Due è il primo dei numeri naturali che implichi il riconoscimento dell’alterità (= dell’altro, oltre che di se stessi), sicchè l’imperativo Zakhor si “legge” equivalentemente “Ricordati anche dell’altro5; ed il cinque, che indica la vita, si riconduce alla mano con cinque dita e coinvolge con ciò l’attivarsi, l’operare (= prattein , da cui i termini di prassi e di pratica) specifici appunto della vita.Il cinque ed il due della narrazione resa da tutti e quattro gli Evangelisti si mostrano dunque legati attraverso la ghematrìjah all’impegno di ricordarsi (due) dell’esistenza altrui, e di attivarsi (cinque) per venire incontro alle esigenze fondamentali della loro vita.

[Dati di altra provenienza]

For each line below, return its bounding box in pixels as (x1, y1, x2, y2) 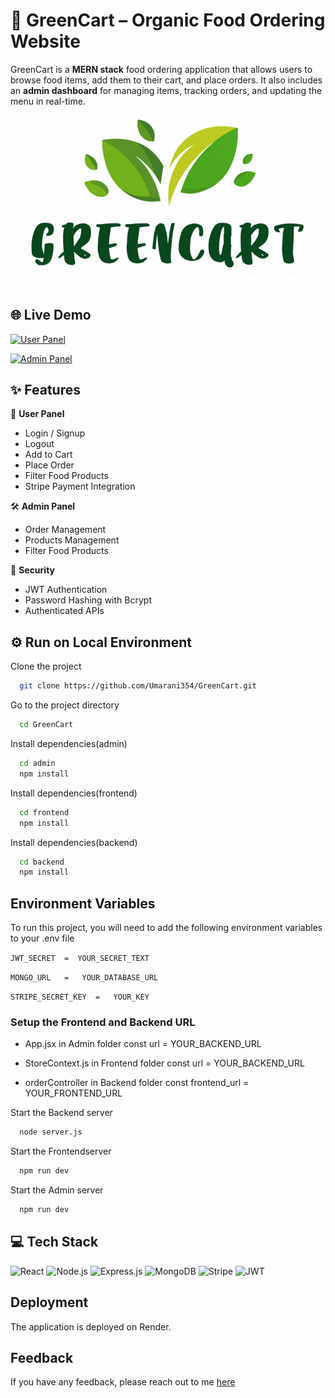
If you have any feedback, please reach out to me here (10, 1376, 236, 1388)
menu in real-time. (10, 95, 86, 107)
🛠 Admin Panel (10, 500, 76, 513)
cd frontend (19, 807, 70, 818)
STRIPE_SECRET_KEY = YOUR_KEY (10, 992, 150, 1003)
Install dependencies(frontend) (10, 787, 138, 799)
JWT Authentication (24, 584, 108, 596)
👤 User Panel (10, 408, 65, 420)
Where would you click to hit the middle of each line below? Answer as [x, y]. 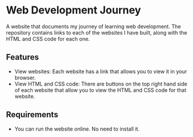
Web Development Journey [73, 10]
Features [22, 57]
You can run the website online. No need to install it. [77, 129]
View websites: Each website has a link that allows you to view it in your [101, 71]
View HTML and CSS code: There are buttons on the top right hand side [101, 84]
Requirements [32, 115]
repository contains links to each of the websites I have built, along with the [97, 32]
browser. [25, 77]

In una parola, sono un invito alla “misericordia” (in perfetta sintonia con il “misereor super turbam” pronunciato da Cristo all’atto di attivarsi per i fatti di cui a narrativa).Passando a questo punto al sette della seconda moltiplicazione dei pani narrata solo da S.Matteo e da S.Marco, si osserva subito che sette è la somma di due più cinque, dei quali è cioè una sintesi di ugual valenza numerica globale.
Ambedue le narrazioni della “prima” e della “seconda” moltiplicazione dei pani operate da Gesù, convergono dunque su uno stesso messaggio, sul “prattein” (= fare, operare; prassi di vita) improntato al riconoscimento ed al sostegno degli altri.

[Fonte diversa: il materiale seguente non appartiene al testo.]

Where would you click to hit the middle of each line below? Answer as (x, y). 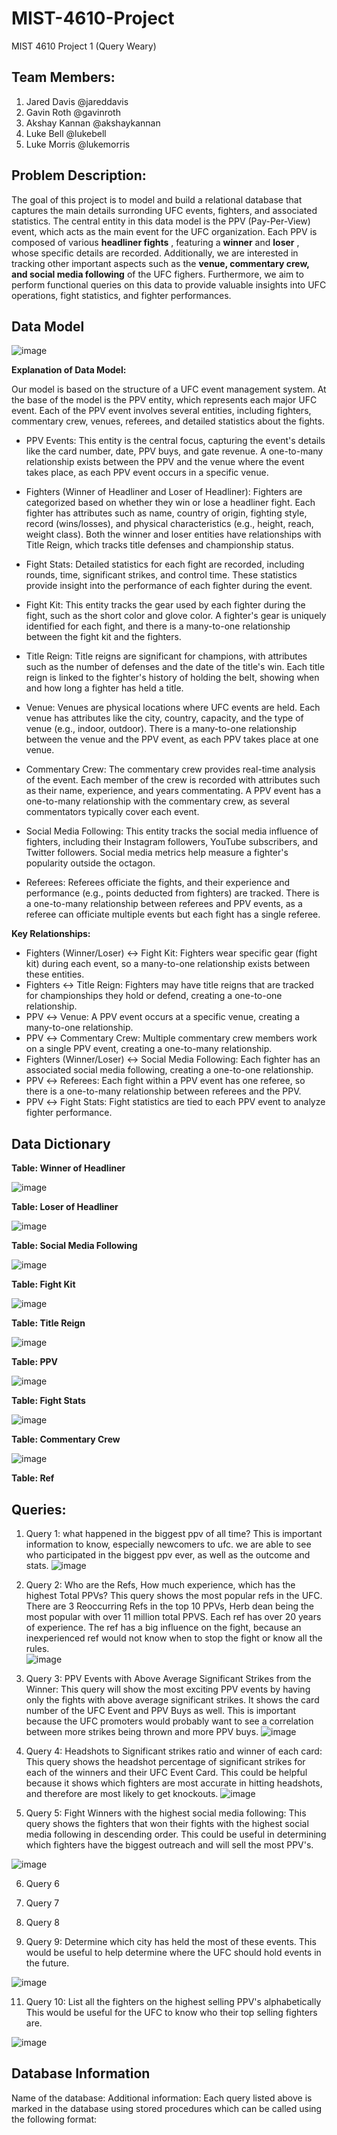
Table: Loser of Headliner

I resoconti evangelici in esame non sono quindi una semplice testimonianza (o ricordo) di cose straordinarie avvenute e narrate, ma visti in filigrana nell’ottica della ghematrìjah ebraica impegnano anche (sono un imperativo) ad operare secondo misericordia.
La narrazione della “prima” moltiplicazione dei pani si conclude sul numero dodici (di sporte di avanzi residuati).
Il dodici è nell’antichità, il numero che designa la perfezione (un numero “cosmico”: le dodici costellazioni nel firmamento; i dodici mesi in un anno; le dodici ore nel giorno e le dodici nella notte).
Allora il messaggio in filigrana diviene: “ricordati dell’Altro; opera con misericordia verso di lui; il termine cui si perviene è la perfezione”.Nella narrazione della seconda moltiplicazione dei pani il numero di sporte riempite con gli avanzi è indicato essere sette, in “simmetria” con il sette iniziale (numero dei pani) che viene indicato questa volta. Solo che tale simmetria è correlata, nel racconto, ad un’espansione oltre ogni dire della sua misura: si parte da sette piccoli pani d’orzo e si raccolgono ben sette sporte (!) di avanzi, e ciò in sovrabbondanza a quanto la folla di circa quattromila (!) persone (oltre alle donne ed ai bambini) aveva potuto mangiare fino alla sazietà.
È questa sovrabbondanza (peraltro già presente nelle “dodici sporte” del primo racconto) ad essere dunque sottolineata questa volta, una misura traboccante, com’è costume nelle cose di Dio: “Vi sarà resa una misura piena, pigiata, ben scossa e traboccante”.
È questa sovrabbondanza il frutto della misericordia.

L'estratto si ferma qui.